3 – Tokenize the Words

The next step is to Tokenize the text. This breaks the text into individual words.

from nltk.tokenize import word_tokenize
from nltk.corpus import stopwords
tokens = []

tokens = word_tokenize(text)

print('Number of Pages =', pageCounter)
print('Number of Tokens =',len(tokens))
Number of Pages = 140
Number of Tokens = 66975

4 – Filter words, Remove Numbers & Punctuation

There will be a lot of things in the text that we don’t want included in the analyse. We want the text to only contain words. The following extracts the words and ignores numbers, punctuation, etc.
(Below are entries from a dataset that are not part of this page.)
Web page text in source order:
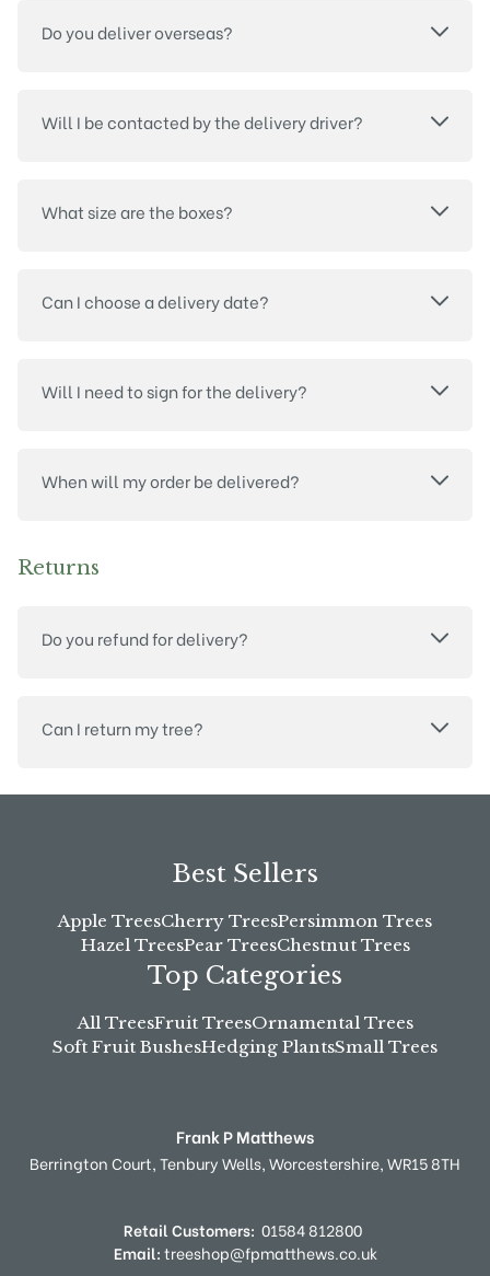
Do you deliver overseas?
Will I be contacted by the delivery driver?
What size are the boxes?
Can I choose a delivery date?
Will I need to sign for the delivery?
When will my order be delivered?
Returns
Do you refund for delivery?
Can I return my tree?
Best Sellers
Apple TreesCherry TreesPersimmon Trees
Hazel TreesPear TreesChestnut Trees
Top Categories
All TreesFruit TreesOrnamental Trees
Soft Fruit BushesHedging PlantsSmall Trees
Frank P Matthews
Berrington Court,Tenbury Wells,Worcestershire,WR15 8TH
Retail Customers: 01584 812800
Email:treeshop@fpmatthews.co.uk
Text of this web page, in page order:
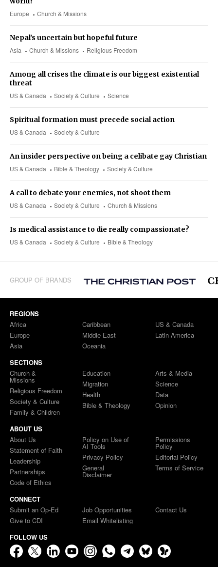
Europe Church & Missions
Asia Church & Missions Religious Freedom
Nepal's uncertain but hopeful future
US & Canada Society & Culture Science
Among all crises the climate is our biggest existential
threat
US & Canada Society & Culture
Spiritual formation must precede social action
US & Canada Bible & Theology Society & Culture
An insider perspective on being a celibate gay Christian
US & Canada Society & Culture Church & Missions
A call to debate your enemies, not shoot them
US & Canada Society & Culture Bible & Theology
Is medical assistance to die really compassionate?
GROUP OF BRANDS
REGIONS
Africa
Europe
Asia
Caribbean
Middle East
Oceania
US & Canada
Latin America
SECTIONS
Church &
Missions
Religious Freedom
Society & Culture
Family & Children
Education
Migration
Health
Bible & Theology
Arts & Media
Science
Data
Opinion
ABOUT US
About Us
Statement of Faith
Leadership
Partnerships
Code of Ethics
Policy on Use of
AI Tools
Privacy Policy
General
Disclaimer
Permissions
Policy
Editorial Policy
Terms of Service
CONNECT
Submit an Op-Ed
Give to CDI
Job Opportunities
Email Whitelisting
Contact Us
FOLLOW US
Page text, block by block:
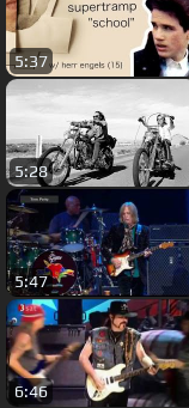
5:37
5:28
5:47
6:46
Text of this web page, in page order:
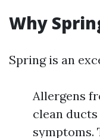
Why
Spring is an
Allergens
clean
symptoms.
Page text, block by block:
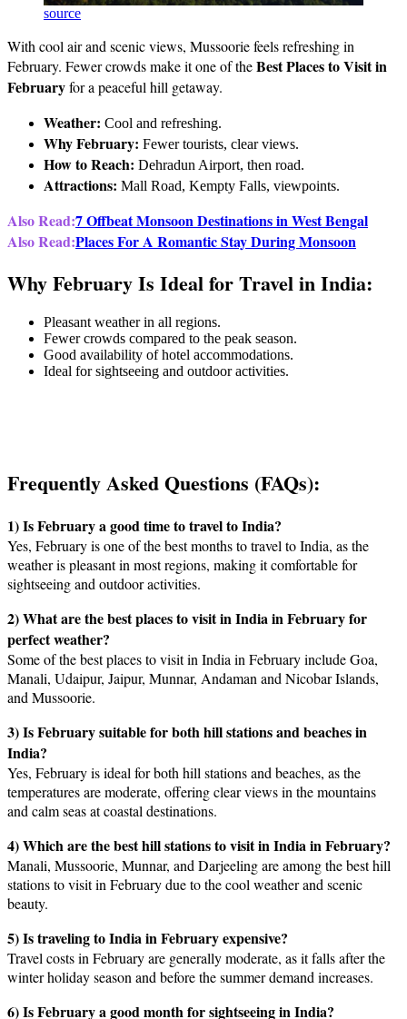
source
With cool air and scenic views, Mussoorie feels refreshing in
February. Fewer crowds make it one of theBest Places to Visit in
Februaryfor a peaceful hill getaway.
Weather: Cool and refreshing.
Why February: Fewer tourists, clear views.
How to Reach: Dehradun Airport, then road.
Attractions: Mall Road, Kempty Falls, viewpoints.
Also Read:7 Offbeat Monsoon Destinations in West Bengal
Also Read:Places For A Romantic Stay During Monsoon
Why February Is Ideal for Travel in India:
Pleasant weather in all regions.
Fewer crowds compared to the peak season.
Good availability of hotel accommodations.
Ideal for sightseeing and outdoor activities.
Frequently Asked Questions (FAQs):
1) Is February a good time to travel to India?
Yes, February is one of the best months to travel to India, as the
weather is pleasant in most regions, making it comfortable for
sightseeing and outdoor activities.
2) What are the best places to visit in India in February for
perfect weather?
Some of the best places to visit in India in February include Goa,
Manali, Udaipur, Jaipur, Munnar, Andaman and Nicobar Islands,
and Mussoorie.
3) Is February suitable for both hill stations and beaches in
India?
Yes, February is ideal for both hill stations and beaches, as the
temperatures are moderate, offering clear views in the mountains
and calm seas at coastal destinations.
4) Which are the best hill stations to visit in India in February?
Manali, Mussoorie, Munnar, and Darjeeling are among the best hill
stations to visit in February due to the cool weather and scenic
beauty.
5) Is traveling to India in February expensive?
Travel costs in February are generally moderate, as it falls after the
winter holiday season and before the summer demand increases.
6) Is February a good month for sightseeing in India?
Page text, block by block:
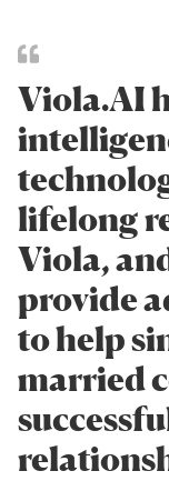
Viola.AI
lifelong
Viola,
provide
to help
married
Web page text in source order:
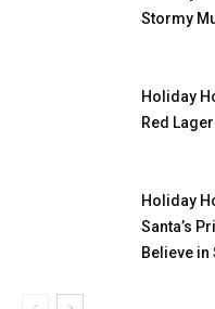
Stormy
Holiday
Red Lager
Holiday
Santa’s
Believe in
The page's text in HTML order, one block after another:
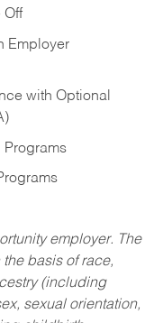
Off
Employer
with Optional
Programs
employer. The
basis of race,
(including
sexual orientation,
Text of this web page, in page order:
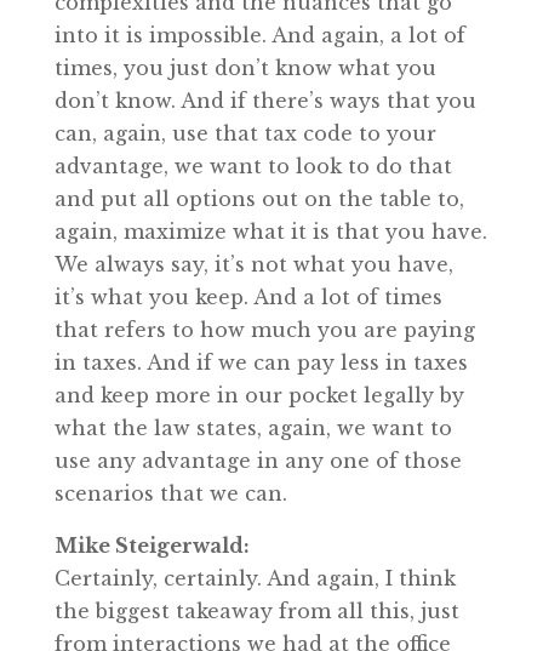
into it is impossible. And again, a lot of
times, you just don’t know what you
don’t know. And if there’s ways that you
can, again, use that tax code to your
advantage, we want to look to do that
and put all options out on the table to,
again, maximize what it is that you have.
We always say, it’s not what you have,
it’s what you keep. And a lot of times
that refers to how much you are paying
in taxes. And if we can pay less in taxes
and keep more in our pocket legally by
what the law states, again, we want to
use any advantage in any one of those
scenarios that we can.
Mike Steigerwald:
Certainly, certainly. And again, I think
the biggest takeaway from all this, just
from interactions we had at the office
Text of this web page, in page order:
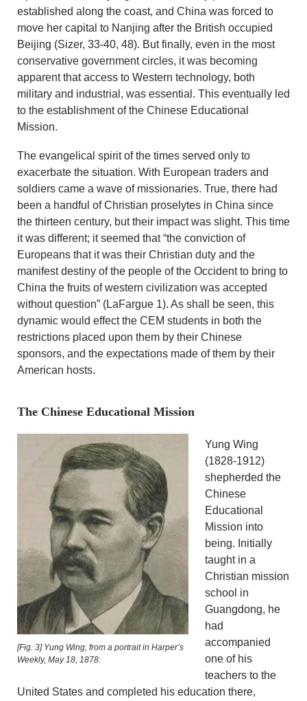
established along the coast, and China was forced to
move her capital to Nanjing after the British occupied
Beijing (Sizer, 33-40, 48). But finally, even in the most
conservative government circles, it was becoming
apparent that access to Western technology, both
military and industrial, was essential. This eventually led
to the establishment of the Chinese Educational
Mission.
The evangelical spirit of the times served only to
exacerbate the situation. With European traders and
soldiers came a wave of missionaries. True, there had
been a handful of Christian proselytes in China since
the thirteen century, but their impact was slight. This time
it was different; it seemed that “the conviction of
Europeans that it was their Christian duty and the
manifest destiny of the people of the Occident to bring to
China the fruits of western civilization was accepted
without question” (LaFargue 1). As shall be seen, this
dynamic would effect the CEM students in both the
restrictions placed upon them by their Chinese
sponsors, and the expectations made of them by their
American hosts.
The Chinese Educational Mission
[Fig. 3] Yung Wing, from a portrait in Harper’s
Weekly, May 18, 1878.
Yung Wing
(1828-1912)
shepherded the
Chinese
Educational
Mission into
being. Initially
taught in a
Christian mission
school in
Guangdong, he
had
accompanied
one of his
teachers to the
United States and completed his education there,
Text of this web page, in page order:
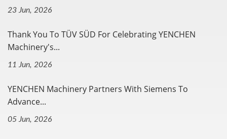
23 Jun, 2026
Thank You To TÜV SÜD For Celebrating YENCHEN
Machinery's...
11 Jun, 2026
YENCHEN Machinery Partners With Siemens To
Advance...
05 Jun, 2026
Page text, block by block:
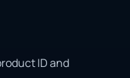
ID and
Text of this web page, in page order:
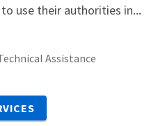
use their authorities in...
Assistance
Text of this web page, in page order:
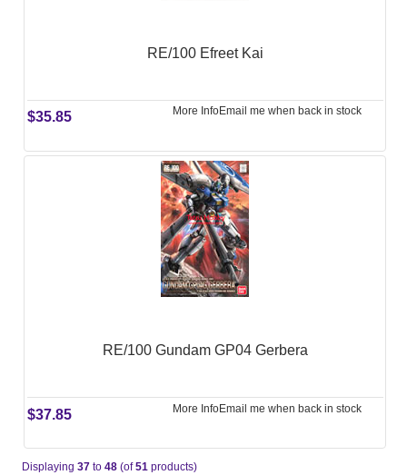
RE/100 Efreet Kai
$35.85 More InfoEmail me when back in stock
RE/100 Gundam GP04 Gerbera
$37.85 More InfoEmail me when back in stock
Displaying 37to 48(of51 products)
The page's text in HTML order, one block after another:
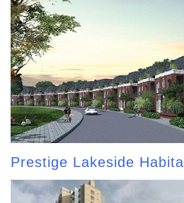
Prestige Lakeside
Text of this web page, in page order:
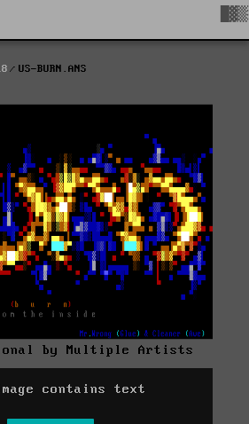
US-BURN.ANS
by Multiple Artists
contains text
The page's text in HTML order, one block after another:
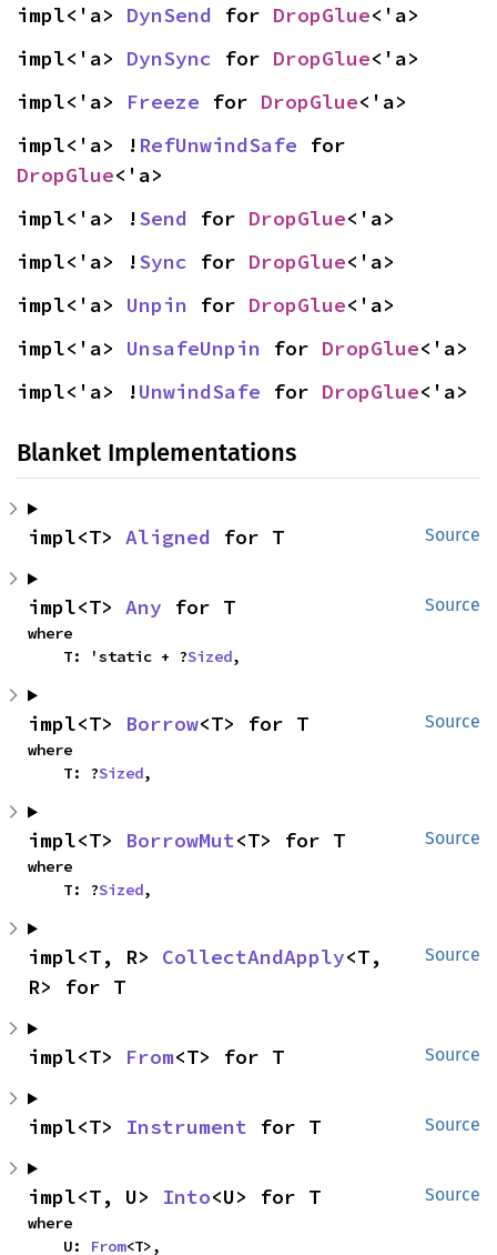
impl<'a> DynSend for DropGlue<'a>
impl<'a> DynSync for DropGlue<'a>
impl<'a> Freeze for DropGlue<'a>
impl<'a> ! RefUnwindSafe
DropGlue<'a>
impl<'a> !Send for DropGlue<'a>
impl<'a> !Sync for DropGlue<'a>
impl<'a> Unpin for DropGlue<'a>
impl<'a> UnsafeUnpin for DropGlue<'a>
impl<'a> !UnwindSafe for DropGlue<'a>
Blanket Implementations
Source
impl<T> Aligned for T
Source
impl<T> Any for T
where
    T: 'static + ?
Sized,
Source
impl<T> Borrow<T> for T
where
    T: ?
Sized,
Source
impl<T> BorrowMut<T> for T
where
    T: ?
Sized,
Source
impl<T, R> CollectAndApply<T,
R> for T
Source
impl<T> From<T> for T
Source
impl<T> Instrument for T
Source
impl<T, U> Into<U> for T
where
    U:
From<T>,
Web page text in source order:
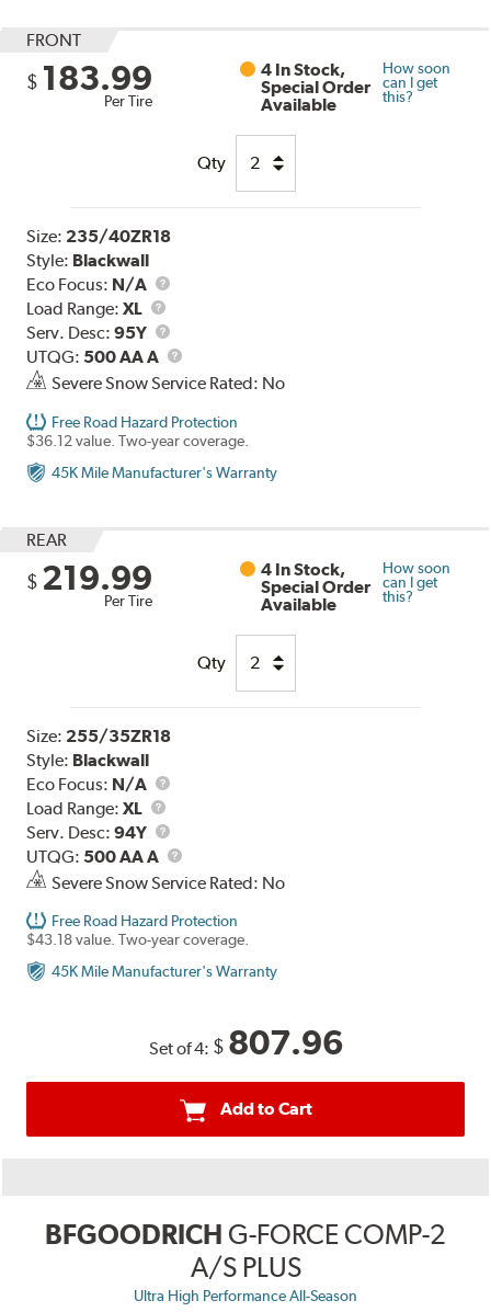
FRONT
$ 183.99
Per Tire
4 In Stock,
Special Order
Available
How soon
can I get
this?
Qty
Size: 235/40ZR18
Style: Blackwall
Eco Focus: N/A
Load Range:XL
Load
Range
Serv. Desc:95Y
Service
Description
UTQG: 500 AA A
UTQG
Severe Snow Service Rated: No
Free Road Hazard Protection
$36.12 value. Two-year coverage.
45K Mile Manufacturer's Warranty
REAR
$ 219.99
Per Tire
4 In Stock,
Special Order
Available
How soon
can I get
this?
Qty
Size: 255/35ZR18
Style: Blackwall
Eco Focus: N/A
Load Range:XL
Load
Range
Serv. Desc:94Y
Service
Description
UTQG: 500 AA A
UTQG
Severe Snow Service Rated: No
Free Road Hazard Protection
$43.18 value. Two-year coverage.
45K Mile Manufacturer's Warranty
Set of 4: $ 807.96
Add to Cart
BFGOODRICH G-FORCE COMP-2
A/S PLUS
Ultra High Performance All-Season
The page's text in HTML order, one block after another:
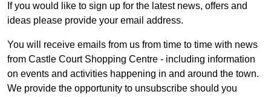
If you would like to sign up for the latest news, offers and
ideas please provide your email address.
You will receive emails from us from time to time with news
from Castle Court Shopping Centre - including information
on events and activities happening in and around the town.
We provide the opportunity to unsubscribe should you
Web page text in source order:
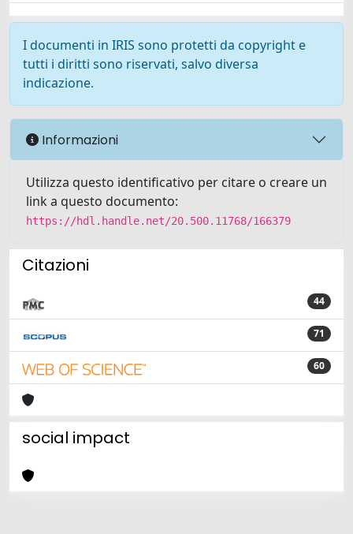
I documenti in IRIS sono protetti da copyright e
tutti i diritti sono riservati, salvo diversa
indicazione.
Informazioni
Utilizza questo identificativo per citare o creare un
link a questo documento:
https://hdl.handle.net/20.500.11768/166379
Citazioni
44
71
60
social impact
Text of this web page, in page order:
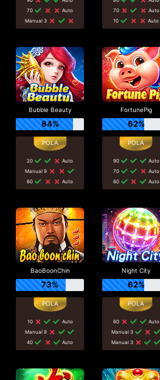
70
Auto
Manual 3
70
Auto
10
Auto
Bubble Beauty
84%
20
Auto
Manual 9
60
Auto
FortunePig
62%
90
Auto
70
Auto
60
Auto
BaoBoonChin
73%
10
Auto
Manual 9
40
Auto
Night City
62%
60
Auto
Manual 3
Manual 3
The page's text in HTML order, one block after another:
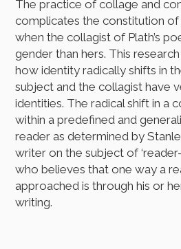
The practice of collage and
complicates the constitution
when the collagist of Plath’s
gender than hers. This
how identity radically shifts in
subject and the collagist have
identities. The radical shift in a
within a predefined and
reader as determined by
writer on the subject of
who believes that one way a
approached is through his or
writing.
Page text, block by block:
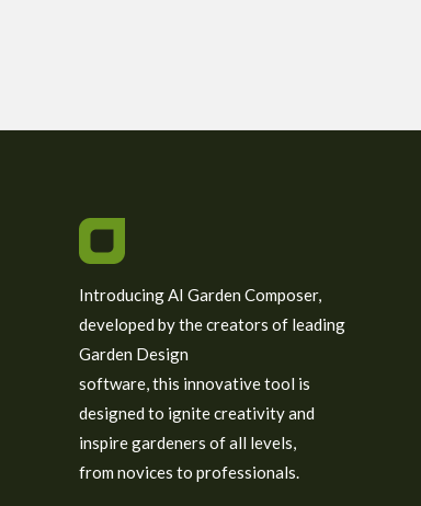
Introducing AI Garden Composer,
developed by the creators of leading
Garden Design
software, this innovative tool is
designed to ignite creativity and
inspire gardeners of all levels,
from novices to professionals.
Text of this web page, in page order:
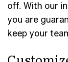
off. With our
you are
keep your
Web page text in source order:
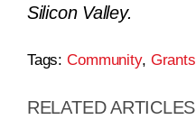
Silicon Valley.
Tags:Community, Grants
RELATED ARTICLES
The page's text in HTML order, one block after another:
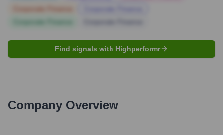
Find signals with Highperformr
Company Overview
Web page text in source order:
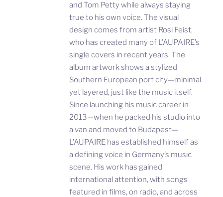
and Tom Petty while always staying
true to his own voice. The visual
design comes from artist Rosi Feist,
who has created many of L’AUPAIRE’s
single covers in recent years. The
album artwork shows a stylized
Southern European port city—minimal
yet layered, just like the music itself.
Since launching his music career in
2013—when he packed his studio into
a van and moved to Budapest—
L’AUPAIRE has established himself as
a defining voice in Germany’s music
scene. His work has gained
international attention, with songs
featured in films, on radio, and across
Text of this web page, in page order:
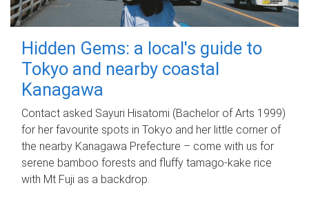
Hidden Gems: a local's guide to
Tokyo and nearby coastal
Kanagawa
Contact asked Sayuri Hisatomi (Bachelor of Arts 1999)
for her favourite spots in Tokyo and her little corner of
the nearby Kanagawa Prefecture – come with us for
serene bamboo forests and fluffy tamago-kake rice
with Mt Fuji as a backdrop.
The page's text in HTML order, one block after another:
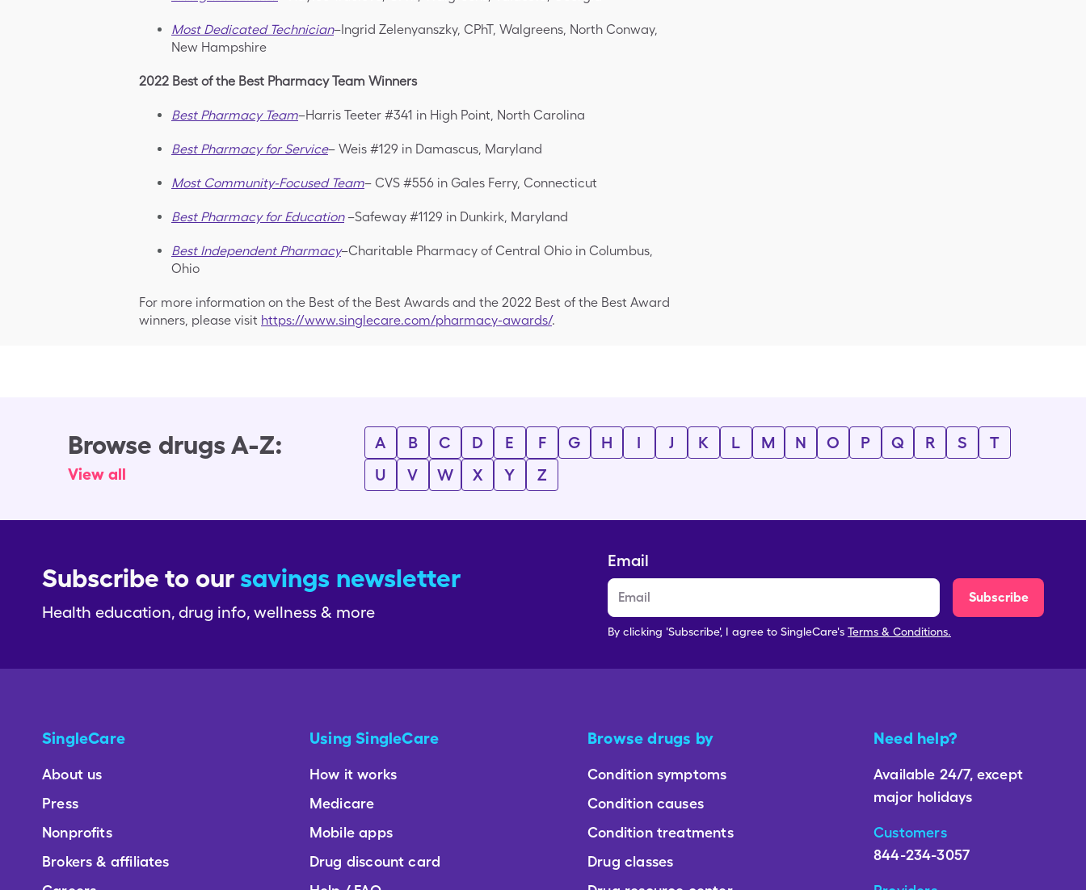
Most Dedicated Technician–Ingrid Zelenyanszky, CPhT, Walgreens, North Conway,
New Hampshire
2022 Best of the Best Pharmacy Team Winners
Best Pharmacy Team–Harris Teeter #341 in High Point, North Carolina
Best Pharmacy for Service– Weis #129 in Damascus, Maryland
Most Community-Focused Team– CVS #556 in Gales Ferry, Connecticut
Best Pharmacy for Education–Safeway #1129 in Dunkirk, Maryland
Best Independent Pharmacy–Charitable Pharmacy of Central Ohio in Columbus,
Ohio
For more information on the Best of the Best Awards and the 2022 Best of the Best Award
winners, please visit https://www.singlecare.com/pharmacy-awards/.
Browse drugs A-Z:
View all
A B C D E F G H I J K L M N O P Q R S
T
U
V W X Y Z
Subscribe to our savings newsletter
Health education, drug info, wellness & more
Email
Subscribe
By clicking 'Subscribe', I agree to SingleCare's Terms & Conditions.
SingleCare
About us
Press
Nonprofits
Brokers & affiliates
Using SingleCare
How it works
Medicare
Mobile apps
Drug discount card
Browse drugs by
Condition symptoms
Condition causes
Condition treatments
Drug classes
Need help?
Available 24/7, except
major holidays
Customers
844-234-3057
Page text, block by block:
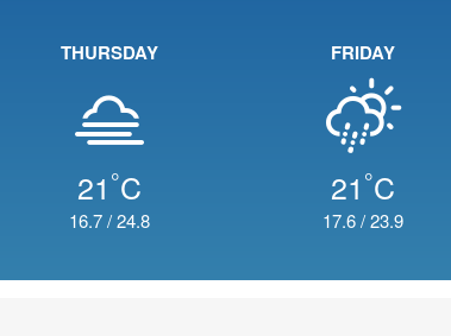
THURSDAY
21 °C
16.7/24.8
FRIDAY
21 °C
17.6/23.9

#converts to lower case, and removes punctuation and numbers
wordsFiltered = [tokens.lower() for tokens in tokens if tokens.isalpha()]
print(len(wordsFiltered))
print(wordsFiltered)
58198
['fine', 'gael', 'general', 'election', 'manifesto', 's', 'keep', 'the', 'recovery', 'going', 'gaelgeneral', 'election', 'manifesto', 'foreward', 'from', 'an', 'taoiseach', 'the', 'long', 'term', 'economic', 'three', 'steps', 'to', 'keep', 'the', 'recovery', 'going', 'agriculture', 'and', 'food', 'generational',
...

As you can see the number of tokens has reduced from 66,975 to 58,198.

5 – Setup Stop Words

Stop words are general words in a language that doesn’t contain any meanings and these can be removed from the data set. Python NLTK comes with a set of stop words defined for most languages.

#We initialize the stopwords variable which is a list of words like 
#"The", "I", "and", etc. that don't hold much value as keywords
stop_words = stopwords.words('english')
print(stop_words)
['i', 'me', 'my', 'myself', 'we', 'our', 'ours', 'ourselves', 'you', "you're", "you've", "you'll", "you'd", 'your', 'yours', 'yourself',
....

Additional stop words can be added to this list. I added the words listed below. Some of these you might expect to be in the stop word list, others are to remove certain words that appeared in the various manifestos that don’t have a lot of meaning. I also added the name of the parties  and some Irish words to the stop words list.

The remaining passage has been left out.